# Directions
A verbatim copy of the data below is the required output.
::: Data listing
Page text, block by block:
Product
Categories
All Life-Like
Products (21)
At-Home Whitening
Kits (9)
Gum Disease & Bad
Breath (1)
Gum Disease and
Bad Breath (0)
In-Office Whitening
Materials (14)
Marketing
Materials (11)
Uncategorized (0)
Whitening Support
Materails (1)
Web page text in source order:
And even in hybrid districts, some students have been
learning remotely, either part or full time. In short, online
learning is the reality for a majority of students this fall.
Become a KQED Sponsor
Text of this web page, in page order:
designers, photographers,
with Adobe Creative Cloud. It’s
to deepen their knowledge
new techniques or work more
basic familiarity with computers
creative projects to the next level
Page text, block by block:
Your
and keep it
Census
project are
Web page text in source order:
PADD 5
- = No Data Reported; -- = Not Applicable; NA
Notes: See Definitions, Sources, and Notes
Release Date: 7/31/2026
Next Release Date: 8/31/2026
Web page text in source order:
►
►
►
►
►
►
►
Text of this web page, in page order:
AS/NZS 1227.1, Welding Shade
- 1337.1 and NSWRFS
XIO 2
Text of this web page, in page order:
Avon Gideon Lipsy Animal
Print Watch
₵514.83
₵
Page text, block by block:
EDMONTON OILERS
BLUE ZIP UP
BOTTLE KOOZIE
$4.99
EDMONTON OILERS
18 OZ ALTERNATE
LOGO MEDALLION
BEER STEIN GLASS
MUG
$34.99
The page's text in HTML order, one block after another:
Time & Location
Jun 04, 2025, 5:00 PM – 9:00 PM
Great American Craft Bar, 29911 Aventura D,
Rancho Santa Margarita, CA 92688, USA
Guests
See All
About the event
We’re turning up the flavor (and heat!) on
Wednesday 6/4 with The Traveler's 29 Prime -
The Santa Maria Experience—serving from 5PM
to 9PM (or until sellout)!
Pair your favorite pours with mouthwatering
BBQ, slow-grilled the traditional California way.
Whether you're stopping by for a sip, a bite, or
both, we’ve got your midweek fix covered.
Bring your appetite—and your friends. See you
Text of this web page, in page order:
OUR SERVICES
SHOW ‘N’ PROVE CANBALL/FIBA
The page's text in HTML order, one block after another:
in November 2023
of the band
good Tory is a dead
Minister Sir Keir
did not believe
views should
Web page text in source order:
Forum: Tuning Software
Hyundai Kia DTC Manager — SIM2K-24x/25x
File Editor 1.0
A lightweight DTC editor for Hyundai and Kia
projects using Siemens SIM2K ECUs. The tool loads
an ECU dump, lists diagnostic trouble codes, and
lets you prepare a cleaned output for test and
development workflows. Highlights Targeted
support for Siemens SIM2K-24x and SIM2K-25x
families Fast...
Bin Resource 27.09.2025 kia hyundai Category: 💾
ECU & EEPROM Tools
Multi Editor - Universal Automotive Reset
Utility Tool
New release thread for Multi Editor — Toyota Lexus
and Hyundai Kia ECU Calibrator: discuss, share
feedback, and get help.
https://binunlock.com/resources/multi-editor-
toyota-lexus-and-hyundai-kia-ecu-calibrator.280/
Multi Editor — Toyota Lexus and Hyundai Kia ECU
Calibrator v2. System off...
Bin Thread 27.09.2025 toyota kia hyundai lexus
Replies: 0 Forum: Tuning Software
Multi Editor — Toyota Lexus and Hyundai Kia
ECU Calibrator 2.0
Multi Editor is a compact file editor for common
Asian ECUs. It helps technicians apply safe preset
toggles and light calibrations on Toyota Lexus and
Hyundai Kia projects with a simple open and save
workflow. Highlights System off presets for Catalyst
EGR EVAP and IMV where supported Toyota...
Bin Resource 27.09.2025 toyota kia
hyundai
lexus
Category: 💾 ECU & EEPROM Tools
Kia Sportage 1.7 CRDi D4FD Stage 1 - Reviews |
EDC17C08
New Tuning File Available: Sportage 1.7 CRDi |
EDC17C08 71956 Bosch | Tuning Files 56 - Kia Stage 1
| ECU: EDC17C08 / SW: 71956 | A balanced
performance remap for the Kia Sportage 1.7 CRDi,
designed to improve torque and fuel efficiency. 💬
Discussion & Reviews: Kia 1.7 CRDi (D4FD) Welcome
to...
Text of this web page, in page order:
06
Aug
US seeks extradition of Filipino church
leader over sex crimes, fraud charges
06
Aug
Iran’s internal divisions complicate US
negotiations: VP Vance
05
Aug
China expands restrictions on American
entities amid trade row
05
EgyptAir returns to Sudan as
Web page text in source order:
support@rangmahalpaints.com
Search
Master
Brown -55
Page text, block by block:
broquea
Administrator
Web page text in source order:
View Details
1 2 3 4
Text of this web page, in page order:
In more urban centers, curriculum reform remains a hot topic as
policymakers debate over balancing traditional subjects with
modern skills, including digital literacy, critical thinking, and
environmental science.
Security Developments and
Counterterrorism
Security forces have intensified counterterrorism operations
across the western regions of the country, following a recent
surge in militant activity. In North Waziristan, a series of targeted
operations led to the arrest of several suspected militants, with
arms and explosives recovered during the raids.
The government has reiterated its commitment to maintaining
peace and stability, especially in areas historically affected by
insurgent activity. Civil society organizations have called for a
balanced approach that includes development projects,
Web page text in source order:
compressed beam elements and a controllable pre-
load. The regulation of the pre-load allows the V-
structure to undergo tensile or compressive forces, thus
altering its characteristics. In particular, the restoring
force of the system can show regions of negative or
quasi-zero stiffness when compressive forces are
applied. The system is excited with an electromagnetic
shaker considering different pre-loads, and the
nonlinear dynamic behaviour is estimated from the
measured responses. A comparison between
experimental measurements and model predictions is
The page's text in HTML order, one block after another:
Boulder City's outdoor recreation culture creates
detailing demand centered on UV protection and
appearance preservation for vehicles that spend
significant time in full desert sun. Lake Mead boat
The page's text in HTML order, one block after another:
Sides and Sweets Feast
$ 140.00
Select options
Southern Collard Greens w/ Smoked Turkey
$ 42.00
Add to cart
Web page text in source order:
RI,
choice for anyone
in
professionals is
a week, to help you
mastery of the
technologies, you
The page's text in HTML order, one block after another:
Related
::::::
# Result for this task
Page text, block by block:
Product
Categories
All Life-Like
Products (21)
At-Home Whitening
Kits (9)
Gum Disease & Bad
Breath (1)
Gum Disease and
Bad Breath (0)
In-Office Whitening
Materials (14)
Marketing
Materials (11)
Uncategorized (0)
Whitening Support
Materails (1)
Web page text in source order:
And even in hybrid districts, some students have been
learning remotely, either part or full time. In short, online
learning is the reality for a majority of students this fall.
Become a KQED Sponsor
Text of this web page, in page order:
designers, photographers,
with Adobe Creative Cloud. It’s
to deepen their knowledge
new techniques or work more
basic familiarity with computers
creative projects to the next level
Page text, block by block:
Your
and keep it
Census
project are
Web page text in source order:
PADD 5
- = No Data Reported; -- = Not Applicable; NA
Notes: See Definitions, Sources, and Notes
Release Date: 7/31/2026
Next Release Date: 8/31/2026
Web page text in source order:
►
►
►
►
►
►
►
Text of this web page, in page order:
AS/NZS 1227.1, Welding Shade
- 1337.1 and NSWRFS
XIO 2
Text of this web page, in page order:
Avon Gideon Lipsy Animal
Print Watch
₵514.83
₵
Page text, block by block:
EDMONTON OILERS
BLUE ZIP UP
BOTTLE KOOZIE
$4.99
EDMONTON OILERS
18 OZ ALTERNATE
LOGO MEDALLION
BEER STEIN GLASS
MUG
$34.99
The page's text in HTML order, one block after another:
Time & Location
Jun 04, 2025, 5:00 PM – 9:00 PM
Great American Craft Bar, 29911 Aventura D,
Rancho Santa Margarita, CA 92688, USA
Guests
See All
About the event
We’re turning up the flavor (and heat!) on
Wednesday 6/4 with The Traveler's 29 Prime -
The Santa Maria Experience—serving from 5PM
to 9PM (or until sellout)!
Pair your favorite pours with mouthwatering
BBQ, slow-grilled the traditional California way.
Whether you're stopping by for a sip, a bite, or
both, we’ve got your midweek fix covered.
Bring your appetite—and your friends. See you
Text of this web page, in page order:
OUR SERVICES
SHOW ‘N’ PROVE CANBALL/FIBA
The page's text in HTML order, one block after another:
in November 2023
of the band
good Tory is a dead
Minister Sir Keir
did not believe
views should
Web page text in source order:
Forum: Tuning Software
Hyundai Kia DTC Manager — SIM2K-24x/25x
File Editor 1.0
A lightweight DTC editor for Hyundai and Kia
projects using Siemens SIM2K ECUs. The tool loads
an ECU dump, lists diagnostic trouble codes, and
lets you prepare a cleaned output for test and
development workflows. Highlights Targeted
support for Siemens SIM2K-24x and SIM2K-25x
families Fast...
Bin Resource 27.09.2025 kia hyundai Category: 💾
ECU & EEPROM Tools
Multi Editor - Universal Automotive Reset
Utility Tool
New release thread for Multi Editor — Toyota Lexus
and Hyundai Kia ECU Calibrator: discuss, share
feedback, and get help.
https://binunlock.com/resources/multi-editor-
toyota-lexus-and-hyundai-kia-ecu-calibrator.280/
Multi Editor — Toyota Lexus and Hyundai Kia ECU
Calibrator v2. System off...
Bin Thread 27.09.2025 toyota kia hyundai lexus
Replies: 0 Forum: Tuning Software
Multi Editor — Toyota Lexus and Hyundai Kia
ECU Calibrator 2.0
Multi Editor is a compact file editor for common
Asian ECUs. It helps technicians apply safe preset
toggles and light calibrations on Toyota Lexus and
Hyundai Kia projects with a simple open and save
workflow. Highlights System off presets for Catalyst
EGR EVAP and IMV where supported Toyota...
Bin Resource 27.09.2025 toyota kia
hyundai
lexus
Category: 💾 ECU & EEPROM Tools
Kia Sportage 1.7 CRDi D4FD Stage 1 - Reviews |
EDC17C08
New Tuning File Available: Sportage 1.7 CRDi |
EDC17C08 71956 Bosch | Tuning Files 56 - Kia Stage 1
| ECU: EDC17C08 / SW: 71956 | A balanced
performance remap for the Kia Sportage 1.7 CRDi,
designed to improve torque and fuel efficiency. 💬
Discussion & Reviews: Kia 1.7 CRDi (D4FD) Welcome
to...
Text of this web page, in page order:
06
Aug
US seeks extradition of Filipino church
leader over sex crimes, fraud charges
06
Aug
Iran’s internal divisions complicate US
negotiations: VP Vance
05
Aug
China expands restrictions on American
entities amid trade row
05
EgyptAir returns to Sudan as
Web page text in source order:
support@rangmahalpaints.com
Search
Master
Brown -55
Page text, block by block:
broquea
Administrator
Web page text in source order:
View Details
1 2 3 4
Text of this web page, in page order:
In more urban centers, curriculum reform remains a hot topic as
policymakers debate over balancing traditional subjects with
modern skills, including digital literacy, critical thinking, and
environmental science.
Security Developments and
Counterterrorism
Security forces have intensified counterterrorism operations
across the western regions of the country, following a recent
surge in militant activity. In North Waziristan, a series of targeted
operations led to the arrest of several suspected militants, with
arms and explosives recovered during the raids.
The government has reiterated its commitment to maintaining
peace and stability, especially in areas historically affected by
insurgent activity. Civil society organizations have called for a
balanced approach that includes development projects,
Web page text in source order:
compressed beam elements and a controllable pre-
load. The regulation of the pre-load allows the V-
structure to undergo tensile or compressive forces, thus
altering its characteristics. In particular, the restoring
force of the system can show regions of negative or
quasi-zero stiffness when compressive forces are
applied. The system is excited with an electromagnetic
shaker considering different pre-loads, and the
nonlinear dynamic behaviour is estimated from the
measured responses. A comparison between
experimental measurements and model predictions is
The page's text in HTML order, one block after another:
Boulder City's outdoor recreation culture creates
detailing demand centered on UV protection and
appearance preservation for vehicles that spend
significant time in full desert sun. Lake Mead boat
The page's text in HTML order, one block after another:
Sides and Sweets Feast
$ 140.00
Select options
Southern Collard Greens w/ Smoked Turkey
$ 42.00
Add to cart
Web page text in source order:
RI,
choice for anyone
in
professionals is
a week, to help you
mastery of the
technologies, you
The page's text in HTML order, one block after another:
Related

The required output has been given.